Check the appropriate box below if the Form 8-K filing is intended to simultaneously satisfy the filing obligation of the registrant under any of the following provisions:
¨    Written communications pursuant to Rule 425 under the Securities Act (17 CFR 230.425)
¨    Soliciting material pursuant to Rule 14a-12 under the Exchange Act (17 CFR 240.14a-12)
¨    Pre-commencement communications pursuant to Rule 14d-2(b) under the Exchange Act (17 CFR 240.14d-2(b))
¨    Pre-commencement communications pursuant to Rule 13e-4(c) under the Exchange Act (17 CFR 240.13e-4(c))

 





Item 5.02
Departure of Directors or Certain Officers; Election of Directors; Appointment of Certain Officers; Compensatory Arrangements of Certain Officers.
(d)    On July 28, 2015, the Board of Directors of Sabre Corporation (“Sabre”) elected Renée J. James to the Board of Directors, effective August 3, 2015. Ms. James currently serves as the President of Intel Corporation, a multinational technology company, and as a member of the Board of Directors of Vodafone Group plc, a multinational telecommunications company. Ms. James has also been appointed to each of the Audit Committee and the Technology Committee of the Board of Directors, effective August 3, 2015.
Ms.
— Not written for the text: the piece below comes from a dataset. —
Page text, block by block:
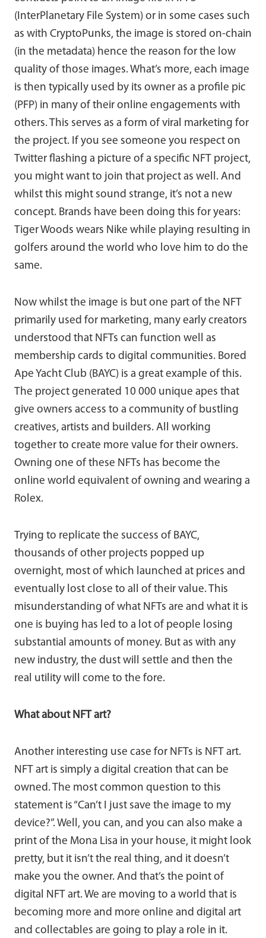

James was elected to the Board of Directors pursuant to a joint designation by the TPG Funds and the Silver Lake Funds (each as defined below), in accordance with the Second Amended and Restated Stockholders’ Agreement, dated February 6, 2015, among TPG Partners IV, L.P., TPG Partners V, L.P., TPG FOF V-A, L.P., TPG FOF V-B, L.P. (collectively, the “TPG Funds”), Silver Lake Partners II, L.P., Silver Lake Technology Investors II, L.P. (collectively, the “Silver Lake Funds”), Sovereign Co-Invest, LLC and Sabre.
Ms. James will participate in Sabre’s non-employee director compensation program. Currently under this program, she is entitled to receive a $75,000 annual retainer and an additional $10,000 annual retainer as a member of the Audit Committee. Also currently under this program, she is entitled receive a one-time restricted stock unit award with a grant date value of $400,000, vesting ratably over four years from the date of grant, in connection with her election to the Board of Directors, and an annual restricted stock unit award on March 15 of each year with a grant date value of $150,000, vesting in full on the first anniversary of the date of grant.
A copy of the news release announcing the election of Ms. James to Sabre’s Board of Directors is attached as Exhibit 99.1.

Item 9.01
Financial Statements and Exhibits.
(d) Exhibits
 
Exhibit
Number

  
Description
99.1

  
Press Release dated July 28, 2015.





SIGNATURES
Pursuant to the requirements of the Securities Exchange Act of 1934, the registrant has duly caused this report to be signed on its behalf by the undersigned hereunto duly authorized.
 
 
Sabre Corporation
 
 
 
Dated: July 28, 2015 
By:
/s/ Rachel Gonzalez
 
Name:
Rachel Gonzalez
 
Title:
Executive Vice President and General Counsel






EXHIBIT INDEX
 
 
 
 
Exhibit
Number

  
Description
99.1

  
Press Release dated July 28, 2015.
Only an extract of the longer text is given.